PURPOSE: A mold is provided which is fabricated in such a manner that upper part, lower part and central part of the mold have different thickness to easily move nonmetallic inclusions into the center of the mold and secure flotation time of residual refractories in tundish and inclusions in molten steel by maximizing initial rotary power. CONSTITUTION: In a mold installed at an inner part of tundish corresponding to an exit position of the ladle in a continuous casting machine comprising ladle, tundish and molten steel transferring and controlling unit, the mold is characterized in that the mold is constructed in a rectangular pipe form four sides of which are closed, and upper and lower sides are opened, metal case having a proper thickness is formed on a certain part of the lower and upper parts of the rectangular pipe, metal case having thinner thickness is formed on an intermediate part of the rectangular pipe compared with the upper and lower parts of the rectangular pipe, wherein metal case having different thickness per rotational direction of an entrance is formed on the intermediate part of the rectangular pipe in such a way that molten steel is flown in that direction as metal case of the thinnest one side of the intermediate part is melted down, and molten steel is flown in as metal cases of adjacent two sides of the intermediate part of the rectangular pipe are sequentially melted down in a certain direction at certain time intervals so that swirl is generated.

Description

Mold mounted tundish to float inclusion in the continuation cast machine}

The present invention relates to a mold installed in the tundish of the lower ladle for inclusion inclusions in a continuous casting machine, and more specifically, to manufacture the mold so that the thickness of the lower, upper and center respectively different, the mold inside the tundish The present invention relates to a mold capable of maximizing the initial rotational force to facilitate movement to the center of the non-metallic inclusions and to secure the floating time of the residual refractory in the initial tundish and the inclusions in the initial molten steel.
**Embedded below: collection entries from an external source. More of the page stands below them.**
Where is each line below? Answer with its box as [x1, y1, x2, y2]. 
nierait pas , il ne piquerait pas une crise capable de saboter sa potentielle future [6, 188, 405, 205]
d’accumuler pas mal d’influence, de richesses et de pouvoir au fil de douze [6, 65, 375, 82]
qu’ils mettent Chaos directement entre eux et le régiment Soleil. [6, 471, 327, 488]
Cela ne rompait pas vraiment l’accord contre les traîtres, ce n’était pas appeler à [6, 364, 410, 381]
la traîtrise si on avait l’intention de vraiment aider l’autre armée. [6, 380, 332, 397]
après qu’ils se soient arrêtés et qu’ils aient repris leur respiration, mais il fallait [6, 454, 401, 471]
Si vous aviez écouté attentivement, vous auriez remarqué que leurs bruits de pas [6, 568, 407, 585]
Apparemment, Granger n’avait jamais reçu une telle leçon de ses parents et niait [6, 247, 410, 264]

Upper nozzle, slide gate and submerged nozzle (SEN) to prevent oxidation caused by the molten steel flowing from the tundish to the mold during contact in the continuous casting operation. Seal intermediate media such as entry nozzles. At this time, the non-metallic inclusions having a low specific gravity contained in the molten steel are pushed by the molten steel and moved to the nozzle wall having no velocity energy, thereby causing nozzle clogging to proceed. If the nozzle is clogged, it is difficult to obtain the flow rate required for normal casting speed, which causes punking, and this action causes the inclusions to enter the mold all at once, causing deterioration of the cast.
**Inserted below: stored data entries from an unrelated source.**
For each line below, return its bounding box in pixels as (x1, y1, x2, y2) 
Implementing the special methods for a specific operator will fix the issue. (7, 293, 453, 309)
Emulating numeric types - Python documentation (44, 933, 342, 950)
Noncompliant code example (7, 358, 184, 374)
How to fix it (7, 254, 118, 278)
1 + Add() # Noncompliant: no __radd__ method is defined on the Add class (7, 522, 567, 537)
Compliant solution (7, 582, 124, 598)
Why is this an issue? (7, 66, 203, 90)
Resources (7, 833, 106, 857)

1 is a view showing a typical continuous casting machine, continuous casting machine ladle (10), tundish (20), tundish 20 and the mold delivery and control device between the mold (Delivery System) , 30), and a mold (Mold, 40).
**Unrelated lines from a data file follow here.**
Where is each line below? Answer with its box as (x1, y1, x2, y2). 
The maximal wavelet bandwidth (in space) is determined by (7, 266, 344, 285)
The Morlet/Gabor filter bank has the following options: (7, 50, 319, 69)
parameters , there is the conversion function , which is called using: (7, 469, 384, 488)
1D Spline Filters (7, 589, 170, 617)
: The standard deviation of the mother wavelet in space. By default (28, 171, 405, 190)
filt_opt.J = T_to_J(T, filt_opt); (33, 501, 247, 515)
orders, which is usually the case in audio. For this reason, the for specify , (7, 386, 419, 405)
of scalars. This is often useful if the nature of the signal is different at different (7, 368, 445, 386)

In addition, the molten steel transfer and adjustment device 30 between the tundish and the mold of the casting machine, as shown in Figure 2, from the tundish bottom 1 to the upper nozzle 2, the upper plate (Upper Plate, 4), a lower plate 5, a lower nozzle 6, and an immersion nozzle 7, and the upper plate 4 and the lower plate 5 constitute a slide gate 3. On the other hand, the above-described molten steel transfer and adjustment device is a two-plate method consisting of the upper plate 4 and the lower plate 5, the three-plate method consisting of the upper plate, the middle plate (middle plate), the lower plate is There may be.

When non-metallic inclusions present in molten steel are moved from the tundish 20 to the mold 40, as shown in FIG. 2, the non-metallic inner wall of the refractory between the upper nozzle 2 and the immersion nozzle 7 is shown. Inclusions are attached, causing nozzle clogging, blocking the passage of molten steel to prevent casting, and attaching to the slide gate 3 to increase the opening rate, thereby reducing the flow rate and the position of the immersion nozzle. The center of gravity shifts to hinder flow in the mold.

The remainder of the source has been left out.